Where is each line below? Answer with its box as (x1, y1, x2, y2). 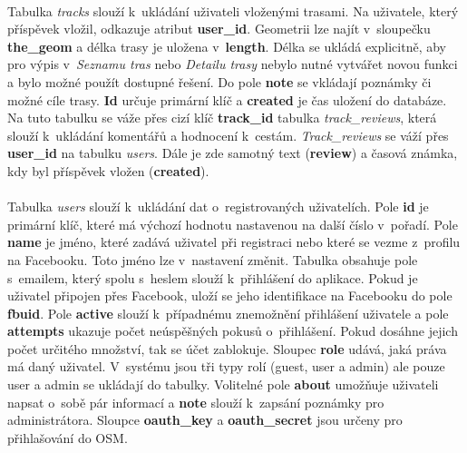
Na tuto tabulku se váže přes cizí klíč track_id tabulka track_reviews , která (7, 108, 437, 127)
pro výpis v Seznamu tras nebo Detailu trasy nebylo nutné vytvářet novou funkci (7, 54, 458, 74)
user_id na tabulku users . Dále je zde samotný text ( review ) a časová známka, (7, 143, 458, 162)
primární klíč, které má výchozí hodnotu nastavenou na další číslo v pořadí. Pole (7, 214, 458, 233)
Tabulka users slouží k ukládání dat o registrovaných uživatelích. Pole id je (7, 197, 429, 216)
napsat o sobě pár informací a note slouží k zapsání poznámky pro (7, 392, 384, 411)
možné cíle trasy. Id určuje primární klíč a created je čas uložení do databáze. (7, 90, 447, 109)
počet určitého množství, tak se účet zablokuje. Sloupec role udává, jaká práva (7, 339, 447, 358)
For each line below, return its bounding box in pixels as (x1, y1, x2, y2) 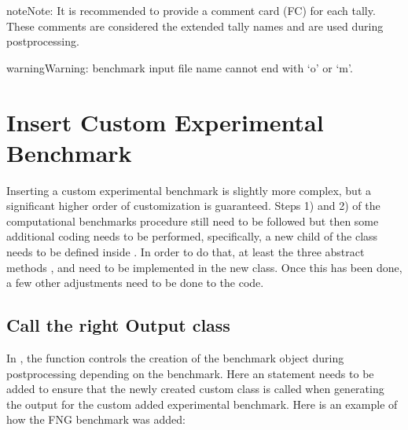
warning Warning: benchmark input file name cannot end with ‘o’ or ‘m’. (6, 59, 353, 75)
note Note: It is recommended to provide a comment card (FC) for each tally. (6, 2, 376, 18)
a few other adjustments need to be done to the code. (6, 274, 264, 291)
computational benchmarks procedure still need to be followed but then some (6, 212, 379, 229)
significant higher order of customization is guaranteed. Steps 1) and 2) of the (6, 197, 380, 214)
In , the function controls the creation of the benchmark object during (6, 350, 344, 366)
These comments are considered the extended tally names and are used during (6, 17, 384, 34)
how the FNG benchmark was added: (6, 411, 186, 428)
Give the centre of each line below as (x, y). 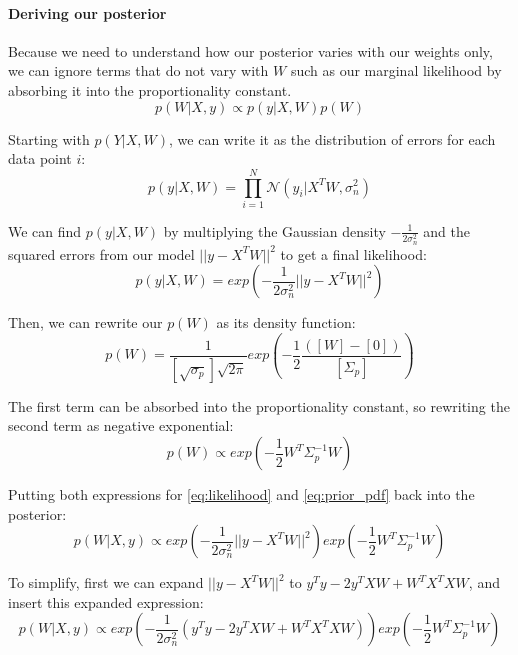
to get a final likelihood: (353, 253)
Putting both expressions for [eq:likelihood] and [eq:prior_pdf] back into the (241, 494)
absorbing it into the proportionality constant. (150, 89)
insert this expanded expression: (106, 601)
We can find (45, 230)
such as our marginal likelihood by (396, 70)
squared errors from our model (101, 253)
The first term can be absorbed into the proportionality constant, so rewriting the (259, 405)

**TASK DIRECTIONS**
Copy every line of the data above in which the string "primární" appears.

**ANSWER SECTION**
primární klíč, které má výchozí hodnotu nastavenou na další číslo v pořadí. Pole (7, 214, 458, 233)
možné cíle trasy. Id určuje primární klíč a created je čas uložení do databáze. (7, 90, 447, 109)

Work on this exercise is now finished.